Dr Runcie on the Mechanism of Action of XmAb30819 in ccRCC

“[XmAb30819] is a 2 + 1 bispecific T-cell engager with 2 sites that bind ENPP3 and 1 site that binds CD3. It brings [these] cells together to create a cytotoxic T-cell response.”

Karie Runcie, MD, an assistant professor of medicine at Columbia University Medical Center, discussed the mechanism of action of XmAb30819 for the treatment of patients with clear cell renal cell carcinoma (ccRCC).

XmAb30819 is a bispecific T-cell engager (BiTE) that employs a 2 + 1 design, Runcie began. The BiTE has 2 sites that bind to ENPP3 and another than binds to CD3, she continued. The dual ENPP3 binding sites of XmAb30819 enable the agent to have a strong specificity for the protein on cancer cells and a lower binding affinity to normal tissue, she explained. This mechanism of action brings the ENPP3-positive cancer cells together with T cells to create a cytotoxic response, she concluded.

XmAb30819 being examined for the treatment of patients with advanced clear cell RCC in a phase 1 clinical trial (NCT05433142). The first-in-human study is enrolling patients with ccRCC who experienced disease progression following treatment with standard agents; have measurable disease per RECIST 1.1 criteria; and have an ECOG performance status of 0 or 1. The dual primary end points of the study are safety and tolerability and the incidence of dose-limiting toxicities.
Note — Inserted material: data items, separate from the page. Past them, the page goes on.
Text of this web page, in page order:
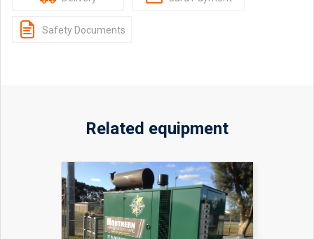
Safety Documents
Related equipment
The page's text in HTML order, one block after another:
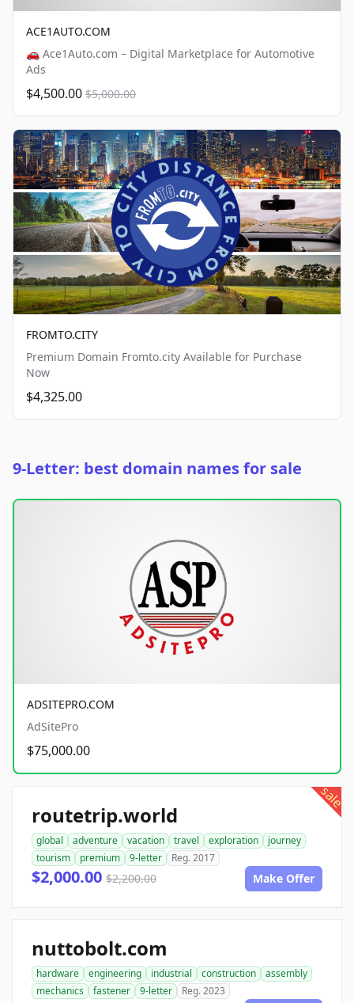
ACE1AUTO.COM
🚗 Ace1Auto.com – Digital Marketplace for Automotive
Ads
$4,500.00 $5,000.00
FROMTO.CITY
Premium Domain Fromto.city Available for Purchase
Now
$4,325.00
9-Letter: best domain names for sale
ADSITEPRO.COM
AdSitePro
$75,000.00
sale
routetrip.world
global adventure vacation travel exploration
journey
tourism
premium 9-letter Reg. 2017
$2,000.00 $2,200.00 Make Offer
nuttobolt.com
hardware engineering industrial construction
assembly
mechanics
fastener 9-letter Reg. 2023
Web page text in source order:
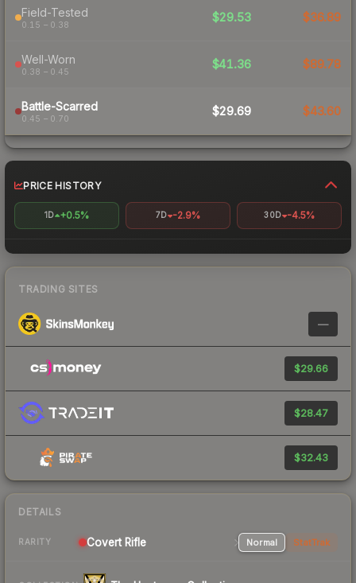
Field-Tested
0.15 – 0.38
$29.53 $36.89
Well-Worn
0.38 – 0.45
$41.36 $89.78
Battle-Scarred
0.45 – 0.70
$29.69 $43.60
PRICE HISTORY
1D +0.5% 7D -2.9% 30D -4.5%
TRADING SITES
—
$29.66
$28.47
$32.43
DETAILS
RARITY Covert Rifle Normal StatTrak
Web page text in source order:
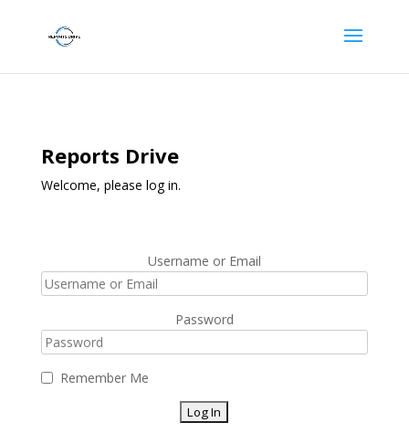
Reports Drive
Welcome, please log in.
Username or Email
Password
Remember Me

Findings from preclinical studies have shown that XmAb30819 had a tolerable safety profile with dose dependent pharmacodynamics. In vitro, the BiTE demonstrated selective killing of cells with high ENPP3 expression. Moreover, in xenograft mice tumor models of ccRCC, the agent reduced the median tumor volume over time compared with phosphate-buffered saline and an anti–PD-1 monoclonal antibody. Xencor, the developer of XmAb819, plans to share full initial data from the phase 1 study at a medical conference during the 4th quarter of 2025.